EXERCISE BRIEF: Starting with the line that contains "source-git-commit : 89bdda1d4bd5c126f19ba75a819942df901183d1" and stopping after the line that contains "description : Publicités", copy the entries below exactly. Include nothing else.

RECORDS SHOWN:
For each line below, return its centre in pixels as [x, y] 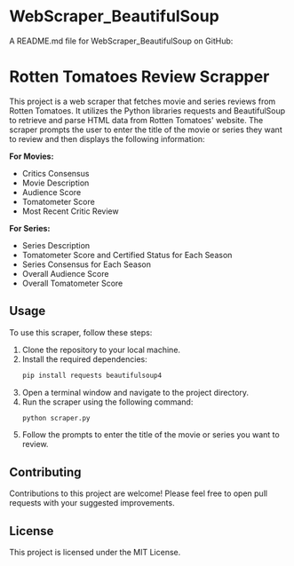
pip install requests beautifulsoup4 [92, 375]
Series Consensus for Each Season [87, 264]
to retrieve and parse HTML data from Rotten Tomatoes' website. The [136, 120]
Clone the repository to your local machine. [101, 350]
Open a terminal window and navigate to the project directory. [135, 392]
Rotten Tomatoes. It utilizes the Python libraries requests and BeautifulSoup [147, 110]
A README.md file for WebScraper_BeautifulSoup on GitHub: [121, 41]
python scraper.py [56, 418]
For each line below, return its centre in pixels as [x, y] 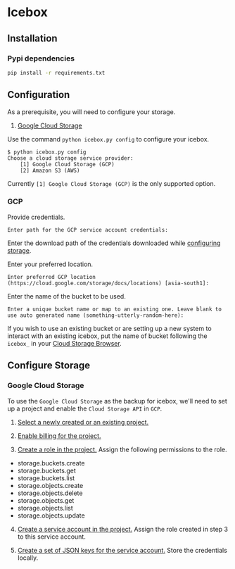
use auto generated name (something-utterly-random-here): [96, 315]
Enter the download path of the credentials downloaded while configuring [114, 243]
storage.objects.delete [50, 493]
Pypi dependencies [41, 58]
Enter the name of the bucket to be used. [67, 296]
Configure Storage [49, 366]
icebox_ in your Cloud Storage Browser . [64, 343]
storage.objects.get [46, 500]
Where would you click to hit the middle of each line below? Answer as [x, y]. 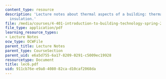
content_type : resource [30, 10]
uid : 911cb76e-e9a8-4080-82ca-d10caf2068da [51, 69]
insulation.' [23, 19]
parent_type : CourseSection [34, 51]
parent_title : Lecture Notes [35, 46]
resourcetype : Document [30, 60]
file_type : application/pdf [34, 28]
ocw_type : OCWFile [24, 42]
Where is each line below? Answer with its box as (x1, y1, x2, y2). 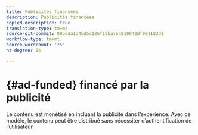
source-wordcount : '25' (6, 42, 66, 48)
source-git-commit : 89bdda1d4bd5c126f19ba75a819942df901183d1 (6, 31, 164, 37)
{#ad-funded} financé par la (6, 78, 149, 92)
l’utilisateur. (6, 123, 35, 130)
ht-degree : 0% (6, 48, 42, 54)
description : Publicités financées (6, 14, 95, 20)
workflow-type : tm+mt (6, 36, 60, 42)
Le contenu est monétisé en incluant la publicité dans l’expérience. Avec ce (6, 111, 191, 118)
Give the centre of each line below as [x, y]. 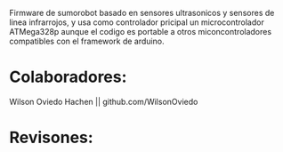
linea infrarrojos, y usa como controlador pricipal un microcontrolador [137, 22]
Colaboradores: [68, 77]
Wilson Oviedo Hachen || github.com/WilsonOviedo [104, 101]
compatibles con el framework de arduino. [87, 41]
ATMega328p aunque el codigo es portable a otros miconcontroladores [141, 32]
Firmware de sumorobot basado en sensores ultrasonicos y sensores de [142, 13]
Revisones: [51, 138]
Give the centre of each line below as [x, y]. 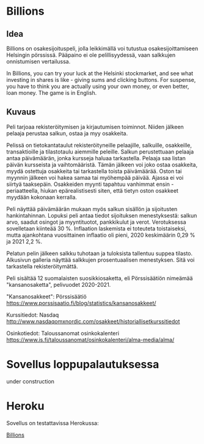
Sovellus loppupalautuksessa [83, 364]
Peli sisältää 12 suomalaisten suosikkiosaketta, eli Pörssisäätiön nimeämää [100, 278]
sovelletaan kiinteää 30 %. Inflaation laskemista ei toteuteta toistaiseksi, [97, 228]
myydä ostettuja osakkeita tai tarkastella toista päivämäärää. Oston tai [94, 171]
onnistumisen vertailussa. [38, 61]
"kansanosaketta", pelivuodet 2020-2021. [59, 284]
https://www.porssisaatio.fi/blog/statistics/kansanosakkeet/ [82, 303]
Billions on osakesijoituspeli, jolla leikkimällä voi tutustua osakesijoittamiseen [102, 48]
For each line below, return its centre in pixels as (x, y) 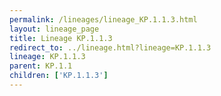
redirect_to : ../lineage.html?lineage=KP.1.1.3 (110, 47)
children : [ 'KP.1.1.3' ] (59, 76)
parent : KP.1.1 (41, 66)
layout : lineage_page (54, 29)
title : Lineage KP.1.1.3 (61, 38)
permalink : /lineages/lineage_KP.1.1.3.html (103, 19)
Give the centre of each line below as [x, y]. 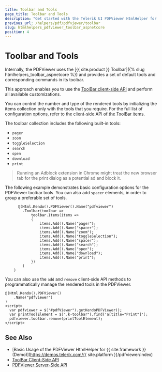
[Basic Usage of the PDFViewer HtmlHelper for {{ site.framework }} [79, 349]
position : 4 [17, 32]
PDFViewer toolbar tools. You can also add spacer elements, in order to [76, 192]
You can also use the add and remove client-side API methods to [68, 279]
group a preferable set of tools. [36, 198]
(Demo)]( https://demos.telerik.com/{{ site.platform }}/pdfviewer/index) [82, 355]
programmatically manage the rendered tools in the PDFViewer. [68, 284]
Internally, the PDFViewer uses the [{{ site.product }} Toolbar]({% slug [75, 69]
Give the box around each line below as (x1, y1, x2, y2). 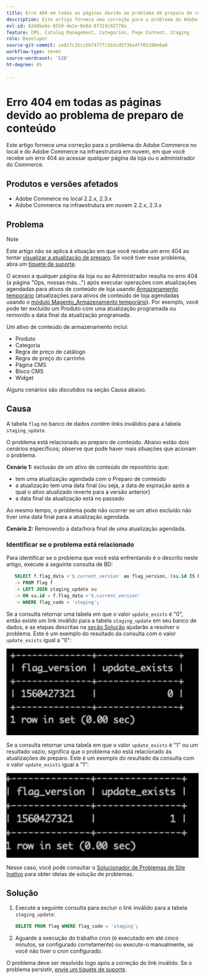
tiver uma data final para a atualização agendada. (6, 513, 131, 520)
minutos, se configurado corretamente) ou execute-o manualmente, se (15, 941, 193, 948)
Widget (15, 374, 34, 382)
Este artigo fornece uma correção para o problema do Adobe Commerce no (6, 142, 197, 149)
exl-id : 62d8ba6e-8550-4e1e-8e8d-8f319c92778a (6, 23, 127, 29)
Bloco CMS (15, 368, 44, 375)
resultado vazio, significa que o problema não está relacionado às (6, 747, 172, 755)
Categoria (15, 342, 41, 349)
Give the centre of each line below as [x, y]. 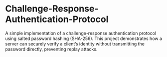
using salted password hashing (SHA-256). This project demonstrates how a [84, 38]
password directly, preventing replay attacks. [51, 49]
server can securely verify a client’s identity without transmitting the [75, 43]
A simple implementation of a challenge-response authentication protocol [81, 33]
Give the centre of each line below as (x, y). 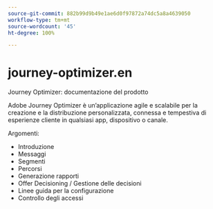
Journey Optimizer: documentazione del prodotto (78, 92)
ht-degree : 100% (31, 33)
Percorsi (30, 169)
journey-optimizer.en (70, 73)
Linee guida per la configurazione (66, 191)
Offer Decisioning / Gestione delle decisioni (80, 183)
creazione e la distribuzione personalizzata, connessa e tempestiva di (107, 113)
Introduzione (36, 147)
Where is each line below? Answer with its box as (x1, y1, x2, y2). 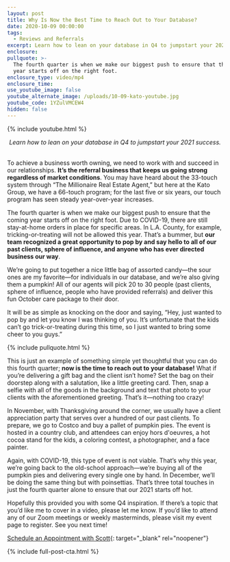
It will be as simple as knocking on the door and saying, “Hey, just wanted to (7, 308, 222, 316)
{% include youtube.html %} (7, 124, 87, 133)
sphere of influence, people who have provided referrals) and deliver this (7, 287, 214, 295)
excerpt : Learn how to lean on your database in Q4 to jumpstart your (7, 42, 213, 49)
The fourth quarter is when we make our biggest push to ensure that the (7, 208, 211, 216)
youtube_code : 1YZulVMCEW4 (7, 100, 84, 106)
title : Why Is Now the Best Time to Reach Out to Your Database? (7, 16, 197, 23)
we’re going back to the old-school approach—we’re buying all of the (7, 463, 203, 471)
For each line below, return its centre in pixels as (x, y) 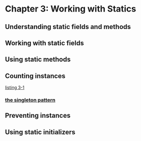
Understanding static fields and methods (68, 27)
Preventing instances (38, 116)
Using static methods (38, 60)
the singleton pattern (30, 100)
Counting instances (35, 76)
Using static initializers (40, 132)
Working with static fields (44, 43)
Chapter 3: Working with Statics (70, 9)
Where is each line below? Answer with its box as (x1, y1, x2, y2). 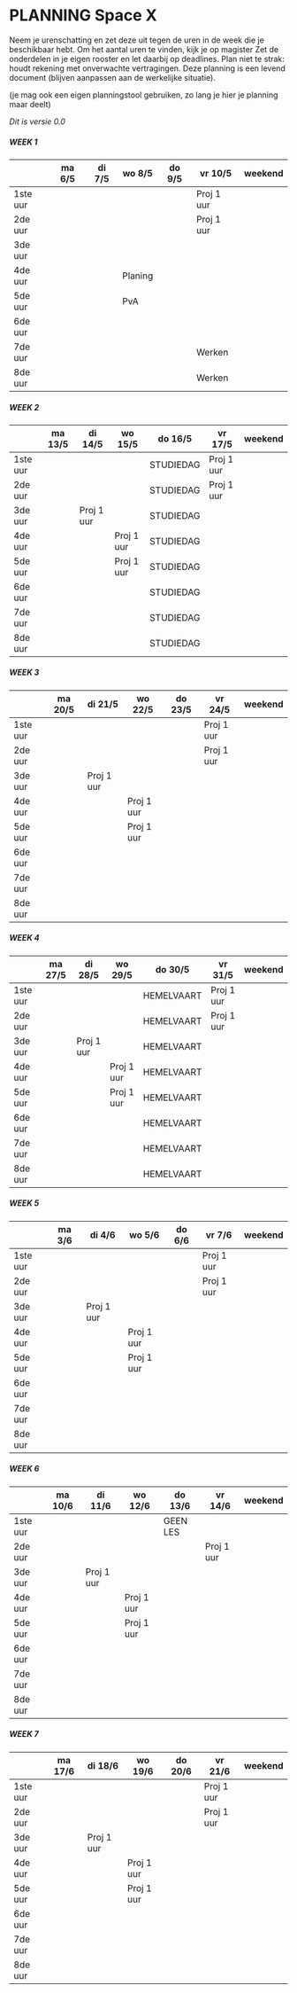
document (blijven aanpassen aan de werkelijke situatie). (9, 72, 217, 82)
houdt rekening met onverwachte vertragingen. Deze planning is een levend (9, 63, 286, 74)
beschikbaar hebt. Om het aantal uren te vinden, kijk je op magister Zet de (9, 43, 279, 54)
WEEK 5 (9, 1198, 40, 1208)
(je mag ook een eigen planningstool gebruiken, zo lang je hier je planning (9, 90, 278, 100)
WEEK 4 (9, 933, 40, 943)
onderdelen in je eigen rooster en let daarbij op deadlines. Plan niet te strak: (9, 53, 285, 64)
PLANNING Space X (9, 5, 157, 26)
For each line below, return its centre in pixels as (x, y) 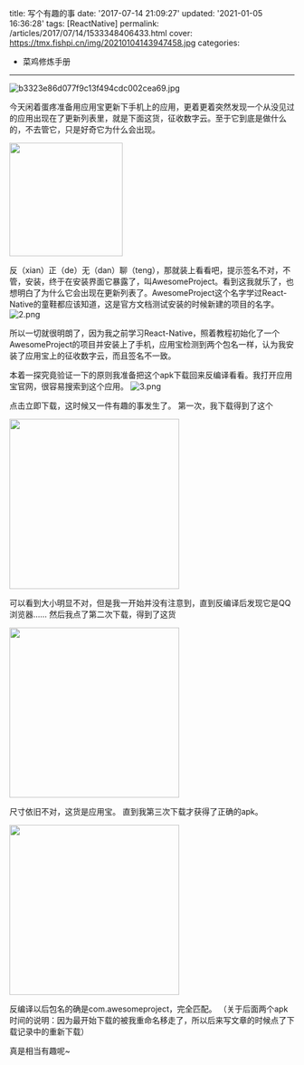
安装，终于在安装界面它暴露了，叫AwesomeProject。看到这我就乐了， (156, 281)
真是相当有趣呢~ (40, 1051)
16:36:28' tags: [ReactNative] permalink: (85, 24)
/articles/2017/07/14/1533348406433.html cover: (101, 33)
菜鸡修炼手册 (46, 61)
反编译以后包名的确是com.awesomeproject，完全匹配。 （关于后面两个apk (149, 1009)
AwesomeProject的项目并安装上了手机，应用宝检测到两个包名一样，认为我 (148, 344)
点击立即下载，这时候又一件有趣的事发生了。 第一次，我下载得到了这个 (141, 405)
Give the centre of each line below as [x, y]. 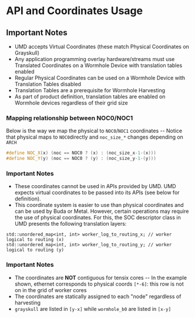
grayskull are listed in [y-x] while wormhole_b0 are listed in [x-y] [93, 309]
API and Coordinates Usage [74, 11]
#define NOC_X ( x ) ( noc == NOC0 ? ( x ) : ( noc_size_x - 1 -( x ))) [81, 153]
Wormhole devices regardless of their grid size [71, 103]
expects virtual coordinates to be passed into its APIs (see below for [97, 193]
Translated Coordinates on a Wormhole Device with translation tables [98, 65]
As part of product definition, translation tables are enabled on [90, 96]
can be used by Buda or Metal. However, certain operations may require [102, 211]
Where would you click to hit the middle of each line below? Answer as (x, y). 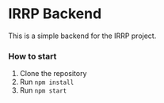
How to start (32, 56)
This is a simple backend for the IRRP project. (82, 36)
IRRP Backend (55, 14)
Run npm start (43, 90)
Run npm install (47, 82)
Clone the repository (53, 74)
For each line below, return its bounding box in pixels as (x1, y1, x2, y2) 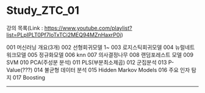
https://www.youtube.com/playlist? (44, 24, 132, 31)
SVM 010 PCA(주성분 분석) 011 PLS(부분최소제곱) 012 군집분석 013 (6, 59, 167, 66)
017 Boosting (12, 74, 46, 81)
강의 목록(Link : (6, 24, 43, 31)
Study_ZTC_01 (6, 4, 79, 18)
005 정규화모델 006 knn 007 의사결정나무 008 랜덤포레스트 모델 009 (27, 51, 194, 58)
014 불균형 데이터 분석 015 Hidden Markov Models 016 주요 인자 (34, 66, 190, 73)
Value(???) (6, 66, 33, 73)
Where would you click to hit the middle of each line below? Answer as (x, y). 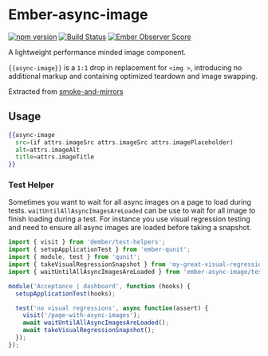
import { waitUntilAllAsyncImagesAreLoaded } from (94, 272)
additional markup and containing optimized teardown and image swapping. (133, 76)
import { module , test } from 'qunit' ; (75, 257)
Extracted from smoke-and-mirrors (66, 91)
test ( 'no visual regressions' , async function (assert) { (112, 308)
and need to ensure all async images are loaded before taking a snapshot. (130, 228)
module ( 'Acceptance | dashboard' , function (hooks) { (100, 286)
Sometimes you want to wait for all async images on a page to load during (130, 202)
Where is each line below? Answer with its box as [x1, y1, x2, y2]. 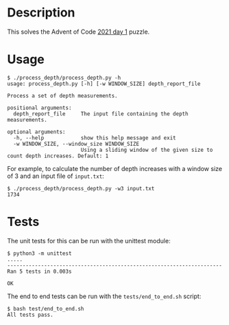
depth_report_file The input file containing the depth [13, 110, 189, 117]
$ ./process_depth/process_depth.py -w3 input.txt [7, 185, 155, 192]
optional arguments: [7, 128, 67, 135]
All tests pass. [7, 311, 53, 318]
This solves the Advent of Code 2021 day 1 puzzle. [7, 27, 150, 36]
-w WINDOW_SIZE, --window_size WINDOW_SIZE [13, 140, 139, 147]
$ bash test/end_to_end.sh [7, 305, 84, 312]
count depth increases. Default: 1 [7, 153, 109, 159]
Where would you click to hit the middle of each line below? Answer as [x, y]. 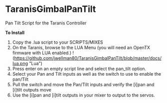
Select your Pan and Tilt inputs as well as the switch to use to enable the [86, 74]
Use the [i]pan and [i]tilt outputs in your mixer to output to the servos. [84, 95]
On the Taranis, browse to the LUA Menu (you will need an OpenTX [81, 47]
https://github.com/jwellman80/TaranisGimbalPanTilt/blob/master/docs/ [88, 58]
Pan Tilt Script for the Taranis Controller [46, 23]
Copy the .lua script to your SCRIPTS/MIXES [58, 42]
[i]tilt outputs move [32, 90]
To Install [15, 32]
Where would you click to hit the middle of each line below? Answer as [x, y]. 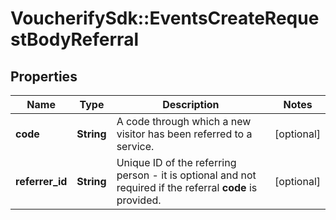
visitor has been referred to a [184, 134]
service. [135, 146]
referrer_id [41, 181]
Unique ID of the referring [176, 162]
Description [191, 104]
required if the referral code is [187, 187]
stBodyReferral [74, 39]
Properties [44, 76]
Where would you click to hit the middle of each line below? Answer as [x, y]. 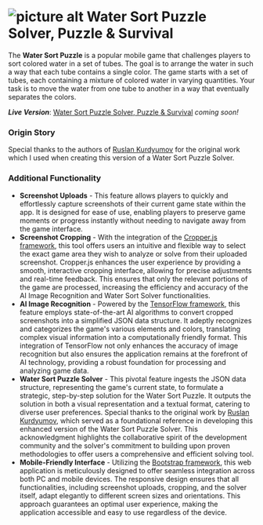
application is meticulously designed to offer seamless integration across [137, 470]
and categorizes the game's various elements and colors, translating [130, 329]
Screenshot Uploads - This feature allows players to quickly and [124, 195]
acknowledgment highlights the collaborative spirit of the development [133, 437]
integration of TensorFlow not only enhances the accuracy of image [129, 345]
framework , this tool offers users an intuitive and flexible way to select [133, 245]
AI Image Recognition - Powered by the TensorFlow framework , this [130, 304]
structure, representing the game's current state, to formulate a [121, 387]
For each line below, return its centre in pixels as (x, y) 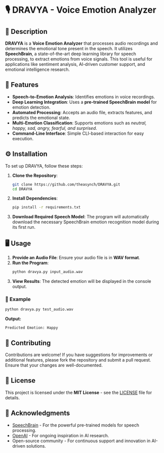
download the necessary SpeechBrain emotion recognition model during (86, 222)
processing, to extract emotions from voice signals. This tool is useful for (79, 59)
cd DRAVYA (22, 189)
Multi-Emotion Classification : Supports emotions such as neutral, (79, 123)
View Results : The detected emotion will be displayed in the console (82, 281)
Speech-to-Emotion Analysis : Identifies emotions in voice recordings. (84, 96)
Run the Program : (30, 263)
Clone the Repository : (35, 175)
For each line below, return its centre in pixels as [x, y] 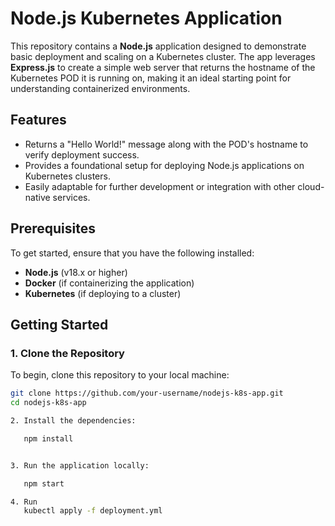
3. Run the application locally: [80, 465]
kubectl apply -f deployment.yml [93, 511]
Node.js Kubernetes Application [146, 18]
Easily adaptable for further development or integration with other [160, 186]
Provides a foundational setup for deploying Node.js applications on [164, 165]
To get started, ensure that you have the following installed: [132, 253]
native [37, 197]
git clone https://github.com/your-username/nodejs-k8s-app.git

TASK RESULT:
source-git-commit : 89bdda1d4bd5c126f19ba75a819942df901183d1 (6, 31, 164, 37)
{#ad-funded} financé par la (6, 78, 149, 92)
l’utilisateur. (6, 123, 35, 130)
ht-degree : 0% (6, 48, 42, 54)
description : Publicités financées (6, 14, 95, 20)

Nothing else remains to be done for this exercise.